BTW, I don't have the maintainance record from the first owner, so I don't know which I should start with. 


The first three have already been done, 
1. Air filter change. -- Done.
2. Engine oil and oil filter change. -- Done. The oil that I used is Exxon 5W-30, not sure if it is ok. The filter is STF brand, is it good or not? I used to plan to buy a higher priced one, but the Autozone guys told me it not necessary to use those high priced oil filter, are they correct?
3. Coolant change. -- Done.

The following is still on planning, not sure if I need to do them. And also not sure if I am missing something that is crutial to maintain at this milage. 
4. spark plug. I saw there is a "SCH-PLATINUM+4" in Autozone, but $5.99 each. I need 6 if I want to replace all. Do I need to change them?
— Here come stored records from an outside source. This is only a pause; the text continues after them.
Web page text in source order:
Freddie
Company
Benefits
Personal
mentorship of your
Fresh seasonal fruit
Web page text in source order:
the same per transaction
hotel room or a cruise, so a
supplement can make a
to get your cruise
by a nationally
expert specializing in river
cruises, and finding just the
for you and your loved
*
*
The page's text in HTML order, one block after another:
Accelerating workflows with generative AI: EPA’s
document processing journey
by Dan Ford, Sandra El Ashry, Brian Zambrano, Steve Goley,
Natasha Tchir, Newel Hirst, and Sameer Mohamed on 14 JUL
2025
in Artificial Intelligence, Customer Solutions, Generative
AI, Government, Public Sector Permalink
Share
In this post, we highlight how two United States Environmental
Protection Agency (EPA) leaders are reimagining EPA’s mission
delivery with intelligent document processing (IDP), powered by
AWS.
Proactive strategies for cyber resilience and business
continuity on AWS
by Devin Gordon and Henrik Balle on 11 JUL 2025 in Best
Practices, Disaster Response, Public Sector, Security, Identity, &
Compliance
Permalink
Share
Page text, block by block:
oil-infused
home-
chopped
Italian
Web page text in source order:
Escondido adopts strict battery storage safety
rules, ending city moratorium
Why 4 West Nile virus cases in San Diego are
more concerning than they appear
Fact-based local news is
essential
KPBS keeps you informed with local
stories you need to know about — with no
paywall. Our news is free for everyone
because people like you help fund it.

Also, in Autozone, "BOSCH-PLATINUM+4" and "BOSCH-PLATINUM_2" both said ** ALREADY GAPPED FROM THE FACTORY - DO NOT RE-GAP **, while the cheapest one "BOSCH-PLATINUM" didn't say that. Does it mean that I need to re-gap it if I buy that one? How? 

5. brake pad. The pad now still has almost 0.5cm left, do I need to change them?
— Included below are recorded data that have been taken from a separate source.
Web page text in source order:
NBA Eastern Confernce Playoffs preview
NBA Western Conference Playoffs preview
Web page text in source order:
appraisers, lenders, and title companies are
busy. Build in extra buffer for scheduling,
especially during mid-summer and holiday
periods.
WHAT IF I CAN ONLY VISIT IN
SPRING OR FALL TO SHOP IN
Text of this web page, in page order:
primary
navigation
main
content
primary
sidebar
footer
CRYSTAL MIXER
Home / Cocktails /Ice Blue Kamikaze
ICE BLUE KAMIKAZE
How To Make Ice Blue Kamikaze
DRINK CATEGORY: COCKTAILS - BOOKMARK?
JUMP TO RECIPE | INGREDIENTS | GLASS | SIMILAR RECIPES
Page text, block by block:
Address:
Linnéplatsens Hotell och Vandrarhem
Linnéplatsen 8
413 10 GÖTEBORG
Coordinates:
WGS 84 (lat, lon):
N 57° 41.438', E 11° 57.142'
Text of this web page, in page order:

6. In the manual, it also says "inspect fule line every 30K". I am not clear about what it means. Do I need to check it? And it also talk about the fuel filter, do I also need to change it? 
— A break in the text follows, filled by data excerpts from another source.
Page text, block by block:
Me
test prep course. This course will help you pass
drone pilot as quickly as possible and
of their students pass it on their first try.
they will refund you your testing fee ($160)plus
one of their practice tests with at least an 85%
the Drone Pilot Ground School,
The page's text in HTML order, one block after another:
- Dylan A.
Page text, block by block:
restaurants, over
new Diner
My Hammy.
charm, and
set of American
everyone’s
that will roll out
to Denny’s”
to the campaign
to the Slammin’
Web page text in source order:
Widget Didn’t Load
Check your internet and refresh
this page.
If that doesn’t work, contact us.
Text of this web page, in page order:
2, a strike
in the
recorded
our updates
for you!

That's what I can think of so far. I'd really appreciate any suggestions from you. Best thanks!


----------



## Terran (May 7, 2004)

Don't buy that bosch crap. You should only use NGK. Plats are the what comes on the max from the factory, but copper can also be used and if anything will perform better. Coppers cost 1/5 as much but should be replace every 30k instead of 60k with the plats. You can get plugs from JRnissan.com and use promo code "maxima" for a total of 25% off nissan list. The coppers are nissan part number 22401-50Y05 and will cost like $1.60ea. plus shipping if I remember correctly. You may want to look into replacing the fuel filter and pcv valve too. Check out maxima.org and read the faqs and that'll probably answer all your questions on how to do these (or you can post if not).


----------



## lawabidn (Mar 28, 2004)

yeah, stay with stock NGKs... I cant tell you how many times Maximas come in with misses and bad idles from Bosch plugs! You should be able to get 90k from your platnums

If your pads get less than 3-4/32ths... I would replace them, as they are prob warping the rotors by now anyways (normal prob with Max brakes, unless you drive all highway)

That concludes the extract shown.